Phosphate buffered saline (PBS) is a common suspension buffer and the most straightforward samples for flow cytometry include non-adherent cells from culture, water-borne micro-organisms, bacteria and yeast. Even whole blood is easy to use – red cells are usually removed by a simple lysis step; it is then possible to quickly identify lymphocytes, granulocytes and monocytes by their FSC/SSC characteristics.
However, researchers may also wish to analyze cells from solid tissues, e.g., liver or tumours. In order to produce single cells, the solid material must be disaggregated. This can be done either mechanically or enzymatically. Mechanical disaggregation is suitable for loosely bound structures, e.g., adherent cells from culture, bone marrow and lymphoid tissue. It involves passing a suspension of chopped tissue through a fine-gauge needle several times, followed by grinding and sonication as necessary.
Enzymes are used to disrupt protein-protein interactions and the extracellular matrix that hold cells together. Their action is dependent on factors including pH, temperature and co-factors, so care must be taken when choosing an enzyme.
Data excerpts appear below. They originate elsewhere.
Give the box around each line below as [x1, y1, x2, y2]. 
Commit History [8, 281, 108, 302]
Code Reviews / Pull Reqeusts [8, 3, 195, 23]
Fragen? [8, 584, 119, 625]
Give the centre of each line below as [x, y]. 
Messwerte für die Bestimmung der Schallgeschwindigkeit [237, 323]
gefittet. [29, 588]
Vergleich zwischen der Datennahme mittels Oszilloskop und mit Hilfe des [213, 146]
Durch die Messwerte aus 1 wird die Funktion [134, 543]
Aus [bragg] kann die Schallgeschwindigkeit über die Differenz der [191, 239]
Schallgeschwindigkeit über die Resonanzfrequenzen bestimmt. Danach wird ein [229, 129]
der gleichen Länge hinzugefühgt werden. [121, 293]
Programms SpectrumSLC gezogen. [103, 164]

For example, pepsin works optimally between pH 1.5-2.5 but the acidic conditions would damage cells if left un-neutralized for too long, and cell surface antigens of interest may be lost.
Chelators like EDTA and EGTA can remove divalent cations responsible for maintaining cell function and integrity but their presence may inhibit certain enzymes, for instance, collagenase re quires Ca2+ for activity. Enzymatic and mechanical disaggregation is often a trial and error process to optimize the isolation of the epitope under investigation.
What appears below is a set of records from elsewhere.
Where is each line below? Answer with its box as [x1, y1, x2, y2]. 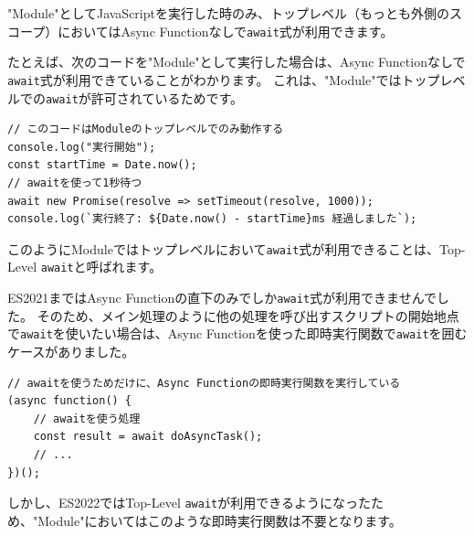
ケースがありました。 [7, 341, 135, 360]
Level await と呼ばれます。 [7, 257, 163, 276]
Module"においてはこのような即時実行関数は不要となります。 [37, 510, 402, 530]
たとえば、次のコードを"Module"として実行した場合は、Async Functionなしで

To study intracellular components, e.g. cytokines by flow cytometry, the plasma membrane of the cell must be permeabilized to allow dyes or antibody molecules through while retaining the cell’s overall integrity. Low concentrations (up to 0.1%) of non-ionic detergents like saponin are suitable. In summary, the method for sample preparation will depend on the starting material and the nature of the epitope.